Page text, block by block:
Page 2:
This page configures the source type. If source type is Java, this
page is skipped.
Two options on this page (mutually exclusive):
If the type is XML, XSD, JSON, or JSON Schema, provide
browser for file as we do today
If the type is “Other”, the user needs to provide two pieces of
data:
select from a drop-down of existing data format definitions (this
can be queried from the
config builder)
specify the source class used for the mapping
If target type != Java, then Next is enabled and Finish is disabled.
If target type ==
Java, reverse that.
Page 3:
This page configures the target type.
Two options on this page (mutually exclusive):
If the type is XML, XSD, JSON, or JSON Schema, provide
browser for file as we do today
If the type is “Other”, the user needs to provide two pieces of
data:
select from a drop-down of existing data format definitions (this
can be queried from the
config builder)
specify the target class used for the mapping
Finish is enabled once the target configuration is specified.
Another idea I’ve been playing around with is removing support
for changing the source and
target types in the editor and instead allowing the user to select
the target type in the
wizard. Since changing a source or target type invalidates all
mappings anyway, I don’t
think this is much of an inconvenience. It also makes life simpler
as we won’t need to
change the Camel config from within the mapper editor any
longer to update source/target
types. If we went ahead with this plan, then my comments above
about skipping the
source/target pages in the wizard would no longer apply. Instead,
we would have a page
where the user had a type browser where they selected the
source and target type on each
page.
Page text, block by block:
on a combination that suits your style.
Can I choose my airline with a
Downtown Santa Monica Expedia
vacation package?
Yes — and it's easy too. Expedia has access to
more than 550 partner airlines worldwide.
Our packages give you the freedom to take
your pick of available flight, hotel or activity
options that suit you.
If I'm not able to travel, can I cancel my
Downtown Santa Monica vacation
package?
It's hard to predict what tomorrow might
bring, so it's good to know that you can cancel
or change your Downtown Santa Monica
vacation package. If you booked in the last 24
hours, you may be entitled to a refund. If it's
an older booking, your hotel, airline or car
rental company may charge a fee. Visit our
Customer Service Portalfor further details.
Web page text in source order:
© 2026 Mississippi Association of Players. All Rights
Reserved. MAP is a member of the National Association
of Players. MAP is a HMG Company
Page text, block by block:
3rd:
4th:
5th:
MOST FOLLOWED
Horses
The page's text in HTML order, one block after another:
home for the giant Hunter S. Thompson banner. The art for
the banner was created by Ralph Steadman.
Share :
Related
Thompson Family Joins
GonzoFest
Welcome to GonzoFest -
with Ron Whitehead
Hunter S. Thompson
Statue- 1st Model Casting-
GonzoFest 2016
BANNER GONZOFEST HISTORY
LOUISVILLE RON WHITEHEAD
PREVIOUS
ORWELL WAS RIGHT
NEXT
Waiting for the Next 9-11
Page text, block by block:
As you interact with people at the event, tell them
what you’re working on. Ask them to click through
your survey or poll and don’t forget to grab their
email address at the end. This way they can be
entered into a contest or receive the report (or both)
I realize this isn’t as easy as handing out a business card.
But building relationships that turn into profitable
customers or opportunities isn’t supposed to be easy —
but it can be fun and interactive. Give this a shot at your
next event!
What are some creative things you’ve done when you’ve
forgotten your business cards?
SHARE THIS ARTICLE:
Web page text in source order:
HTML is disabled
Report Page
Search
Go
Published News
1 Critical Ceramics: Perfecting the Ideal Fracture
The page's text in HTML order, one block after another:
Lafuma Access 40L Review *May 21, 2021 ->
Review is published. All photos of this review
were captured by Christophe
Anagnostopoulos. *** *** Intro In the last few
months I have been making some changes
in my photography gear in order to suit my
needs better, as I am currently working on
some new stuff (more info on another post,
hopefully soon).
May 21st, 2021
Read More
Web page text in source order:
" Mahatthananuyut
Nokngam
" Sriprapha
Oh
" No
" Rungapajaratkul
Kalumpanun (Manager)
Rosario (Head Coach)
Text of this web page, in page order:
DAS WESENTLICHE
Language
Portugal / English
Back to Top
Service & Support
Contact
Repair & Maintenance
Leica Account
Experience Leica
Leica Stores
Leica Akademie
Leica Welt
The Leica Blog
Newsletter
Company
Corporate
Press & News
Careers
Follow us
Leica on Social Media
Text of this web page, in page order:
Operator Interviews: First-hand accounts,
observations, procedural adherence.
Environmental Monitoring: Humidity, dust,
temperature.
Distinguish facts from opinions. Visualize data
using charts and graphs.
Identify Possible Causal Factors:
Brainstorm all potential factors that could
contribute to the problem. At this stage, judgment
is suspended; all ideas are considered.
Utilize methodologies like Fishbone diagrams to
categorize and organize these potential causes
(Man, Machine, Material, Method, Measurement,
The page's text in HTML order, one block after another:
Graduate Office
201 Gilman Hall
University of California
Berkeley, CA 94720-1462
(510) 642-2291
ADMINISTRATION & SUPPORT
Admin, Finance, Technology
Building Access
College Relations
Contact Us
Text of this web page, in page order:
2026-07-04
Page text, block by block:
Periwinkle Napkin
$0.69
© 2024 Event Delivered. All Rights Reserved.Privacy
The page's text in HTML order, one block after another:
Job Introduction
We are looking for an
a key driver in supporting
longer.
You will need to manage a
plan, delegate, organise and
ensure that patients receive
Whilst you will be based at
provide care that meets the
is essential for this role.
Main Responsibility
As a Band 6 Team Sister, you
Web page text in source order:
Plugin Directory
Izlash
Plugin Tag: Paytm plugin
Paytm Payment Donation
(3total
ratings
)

■ ■ ■ ■ ■

▶ EXERCISE AIM
Copy out each line of the material that holds the word "been".

▶ RESPONSE
Another idea I’ve been playing around with is removing support
months I have been making some changes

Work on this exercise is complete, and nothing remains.